Korsleting Listrik, Rumah Klasik di Jombor Ludes Terbakar
Peristiwa

Korsleting Listrik, Rumah Klasik di Jombor Ludes Terbakar

Ceper,(klaten.sorot.co)--Sebuah rumah milik Agus Dasanto (60), yang berada di Dukuh Jayan, Desa Jombor, Kecamatan Ceper, hangus dilalap si jago merah, Rabu (12/09/2018) pagi. Sumber kebakaran diduga berasal dari korsleting listrik di gudang penyimpanan barang bagian belakang.

Informasi yang diperoleh, peristiwa itu terjadi sekitar pukul 08.30 WIB. Pada saat kejadian Agus beserta keluarganya berada di ruang depan. Tanpa disadari, tiba-tiba terdengar sejumlah warga berteriak memberitahu bahwa ada kebakaran. Mendapati hal itu, Agus lantas keluar rumah.

"Saat saya keluar ternyata sudah ada kobaran api dari atap rumah saya bagian belakang. Kondisi api sudah cukup besar," ujar pemilik rumah, Agus Dasanto saat ditemui.

Tanpa berpikir panjang, warga langsung berlarian untuk melakukan pemadaman dengan peralatan seadanya. Sementara Agus bergegas kembali masuk ke rumah untuk mencoba menyelamatkan beberapa barang berharganya. Namun nahas, kobaran api ternyata sudah merembet ke ruang tengah. 

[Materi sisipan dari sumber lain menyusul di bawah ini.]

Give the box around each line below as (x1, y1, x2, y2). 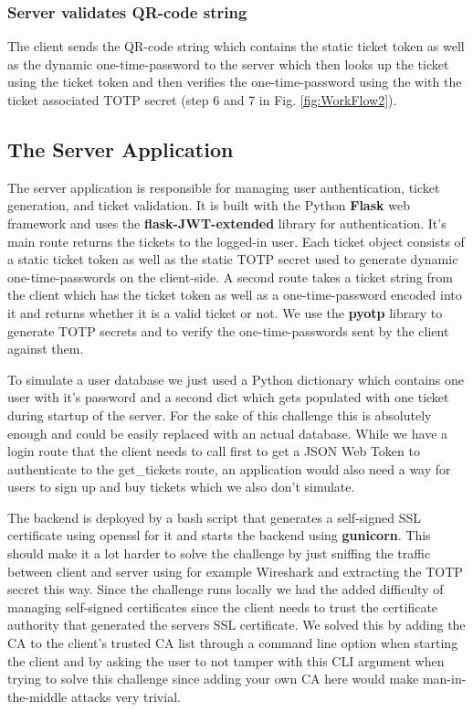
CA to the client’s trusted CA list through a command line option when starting (7, 633, 458, 653)
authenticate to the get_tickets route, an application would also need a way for (7, 459, 451, 478)
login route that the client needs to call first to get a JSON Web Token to (7, 441, 420, 461)
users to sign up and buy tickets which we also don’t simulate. (7, 477, 355, 496)
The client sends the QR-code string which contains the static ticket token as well (7, 37, 465, 56)
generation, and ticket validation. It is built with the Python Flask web (7, 196, 410, 215)
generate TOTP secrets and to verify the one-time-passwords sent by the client (7, 321, 449, 340)
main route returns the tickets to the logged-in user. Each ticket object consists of (7, 231, 465, 250)
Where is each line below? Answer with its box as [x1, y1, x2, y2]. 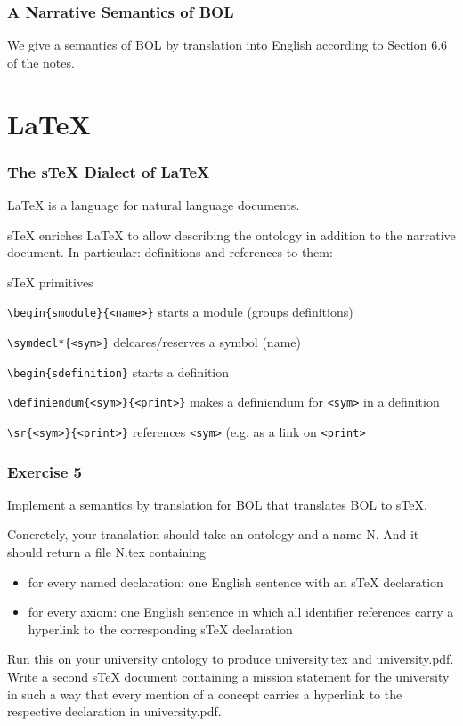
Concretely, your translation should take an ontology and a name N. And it [7, 525, 419, 544]
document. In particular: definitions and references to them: [7, 243, 333, 262]
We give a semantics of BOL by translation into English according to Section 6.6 [7, 36, 448, 54]
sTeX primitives [7, 272, 93, 291]
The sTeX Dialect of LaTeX [7, 160, 210, 182]
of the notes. [7, 52, 75, 71]
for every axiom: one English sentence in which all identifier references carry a [28, 602, 454, 621]
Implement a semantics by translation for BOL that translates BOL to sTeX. [7, 495, 427, 513]
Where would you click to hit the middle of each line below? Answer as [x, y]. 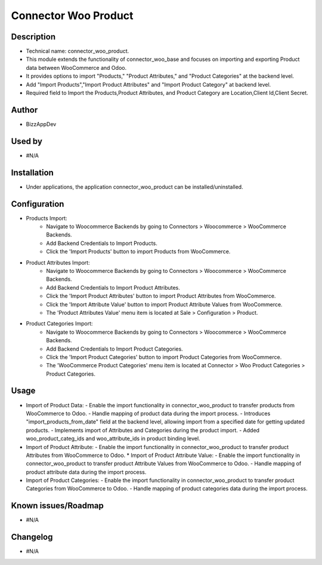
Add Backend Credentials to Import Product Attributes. [113, 287]
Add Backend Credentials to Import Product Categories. [114, 349]
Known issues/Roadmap [58, 506]
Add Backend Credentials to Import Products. [102, 243]
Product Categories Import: [59, 324]
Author [24, 110]
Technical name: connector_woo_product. [78, 51]
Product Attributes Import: [58, 262]
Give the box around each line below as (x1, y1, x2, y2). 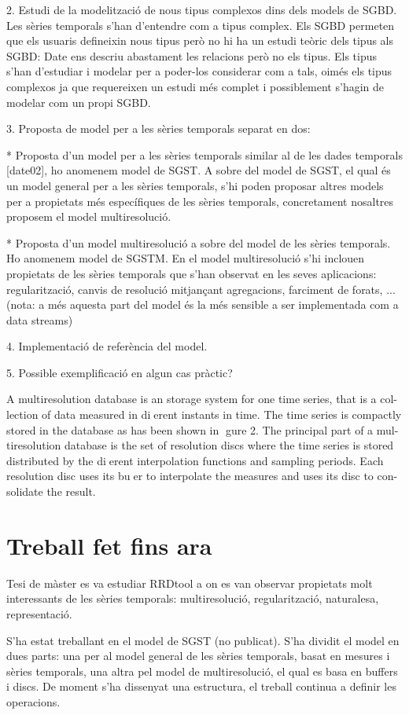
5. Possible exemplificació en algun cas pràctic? (6, 364, 233, 380)
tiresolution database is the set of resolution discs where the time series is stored (6, 437, 394, 453)
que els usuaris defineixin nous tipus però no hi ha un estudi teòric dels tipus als (6, 32, 394, 49)
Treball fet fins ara (6, 529, 212, 561)
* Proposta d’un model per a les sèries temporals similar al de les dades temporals (6, 146, 403, 163)
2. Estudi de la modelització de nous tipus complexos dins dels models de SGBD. (6, 2, 397, 17)
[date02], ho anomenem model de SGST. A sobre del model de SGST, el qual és (6, 162, 391, 178)
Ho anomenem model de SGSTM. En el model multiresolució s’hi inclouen (6, 250, 365, 266)
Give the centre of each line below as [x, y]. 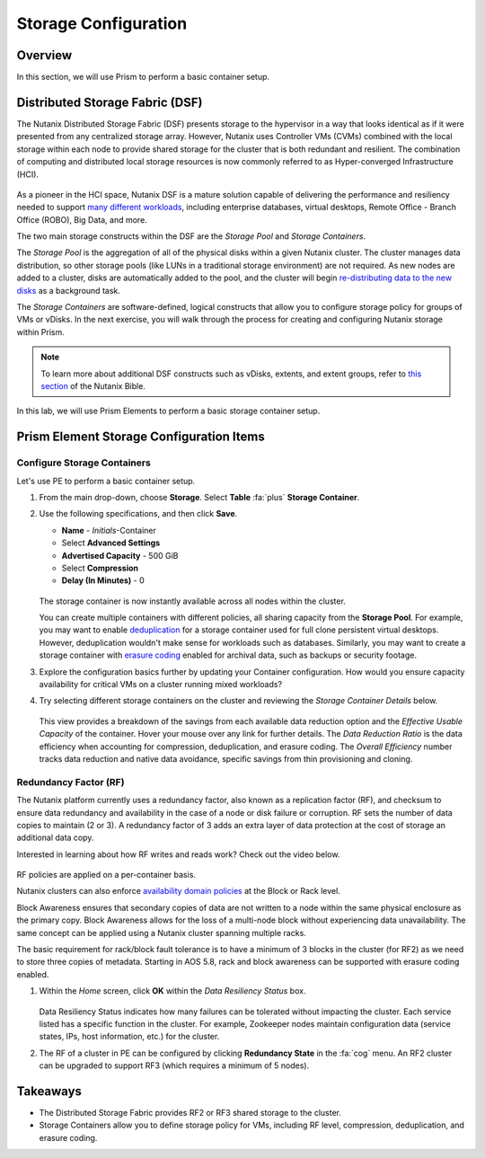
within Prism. [40, 331]
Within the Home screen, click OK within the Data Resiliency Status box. [172, 991]
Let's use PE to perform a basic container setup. [106, 481]
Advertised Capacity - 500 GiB [120, 555]
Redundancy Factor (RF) [71, 782]
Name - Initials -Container [109, 530]
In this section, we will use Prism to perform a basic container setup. [143, 77]
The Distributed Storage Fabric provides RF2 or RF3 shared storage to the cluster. [190, 1113]
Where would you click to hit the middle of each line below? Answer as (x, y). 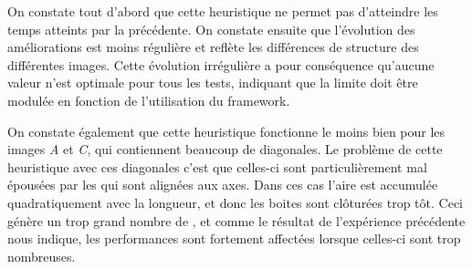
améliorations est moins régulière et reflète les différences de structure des (213, 47)
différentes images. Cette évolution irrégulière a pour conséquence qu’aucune (221, 64)
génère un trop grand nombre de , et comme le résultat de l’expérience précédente (236, 220)
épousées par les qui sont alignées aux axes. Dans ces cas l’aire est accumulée (223, 185)
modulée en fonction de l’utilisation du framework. (149, 100)
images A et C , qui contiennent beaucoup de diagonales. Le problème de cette (225, 149)
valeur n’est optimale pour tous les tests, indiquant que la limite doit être (213, 83)
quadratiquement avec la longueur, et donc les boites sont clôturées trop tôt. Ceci (235, 202)
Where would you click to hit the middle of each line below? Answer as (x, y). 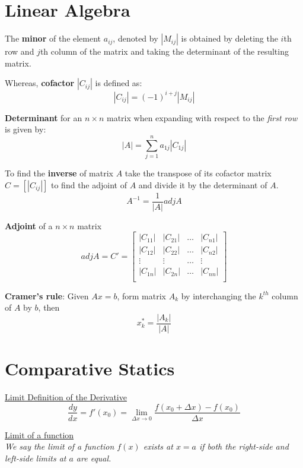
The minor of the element (53, 38)
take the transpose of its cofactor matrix (198, 173)
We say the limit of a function (60, 446)
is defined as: (119, 83)
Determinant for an (44, 117)
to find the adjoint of (89, 184)
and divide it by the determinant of (203, 184)
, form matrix (141, 295)
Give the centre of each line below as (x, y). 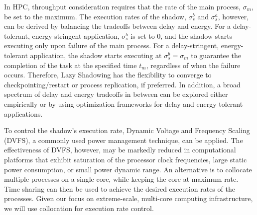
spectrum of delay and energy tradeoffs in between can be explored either (116, 94)
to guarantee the (216, 55)
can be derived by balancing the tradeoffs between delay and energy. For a (118, 26)
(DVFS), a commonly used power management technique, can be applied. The (124, 140)
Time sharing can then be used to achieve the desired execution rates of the (120, 188)
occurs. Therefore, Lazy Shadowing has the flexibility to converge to (108, 75)
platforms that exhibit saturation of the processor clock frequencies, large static (126, 159)
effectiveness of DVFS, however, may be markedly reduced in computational (120, 150)
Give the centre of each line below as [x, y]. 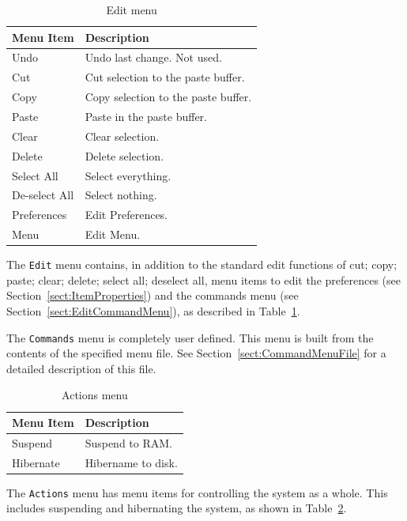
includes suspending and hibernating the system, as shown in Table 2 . [177, 508]
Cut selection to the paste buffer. [165, 77]
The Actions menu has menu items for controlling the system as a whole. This [197, 492]
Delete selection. [124, 155]
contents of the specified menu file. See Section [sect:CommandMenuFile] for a [196, 353]
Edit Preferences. [126, 215]
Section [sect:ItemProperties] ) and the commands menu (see [153, 295]
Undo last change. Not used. [153, 57]
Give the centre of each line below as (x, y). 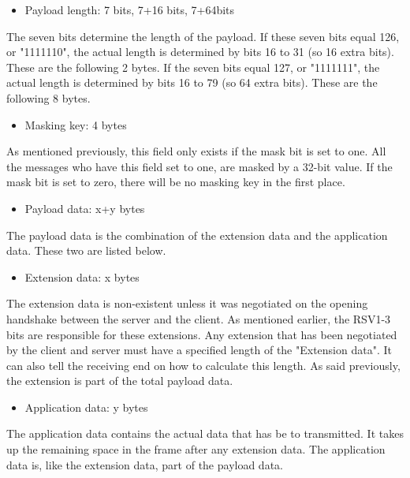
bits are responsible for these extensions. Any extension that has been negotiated (202, 334)
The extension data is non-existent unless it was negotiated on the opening (187, 303)
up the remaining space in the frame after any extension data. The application (196, 449)
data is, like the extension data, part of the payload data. (145, 464)
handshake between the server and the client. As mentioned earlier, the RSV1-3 (199, 318)
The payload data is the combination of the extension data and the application (197, 235)
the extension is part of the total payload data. (120, 381)
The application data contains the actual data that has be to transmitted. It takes (205, 433)

"Saya panik, karena di dalam rumah juga ada barang berharga. Saat mau masuk ternyata api sudah sangat dekat dengan saya. Akhirnya saya kembali keluar," imbuhnya.

Merasa api semakin besar, sejumlah warga mencoba menghubungi petugas Pemadam Kebakaran (Damkar) Klaten. Api berhasil dipadamkan beberapa saat kemudian, hanya saja akibat dari kejadian itu empat kamar dan satu ruang tengah ludes dilalap api. Bagian atap roboh, sementara dinding rumah hangus.

Agus mengaku, percikan api diduga berasal dari korsleting listrik di gudang bagian belakang. Gudang berukuran 6 X 6 meter itu selama ini digunakan sebagai tempat menyimpan barang bekas seperti kasur, kain, dan baju-baju yang sudah tidak dipakai. Ruangan itu sudah lama tak digunakan.

Akibat peristiwa ini Agus mengalami kerugian hingga ratusan juta. Pasalnya, selain kamar dan ruang tengah ludes, bangunan rumah milik Agus juga terbilang klasik. Tiang dan sejumlah dinding dari kayu jati berukir turut terbakar. Ditambah lagi surat-surat berharga juga tidak bisa diselamatkan.

"Ada beberapa dinding kayu jati berusia puluhan tahun ikut terbakar, sedangkan surat-surat kelengkapan lain juga hangus karena berada di dalam kamar. Kerugian ditaksir mencapai ratusan juta. Yang pasti tidak ada korban," pungkas dia.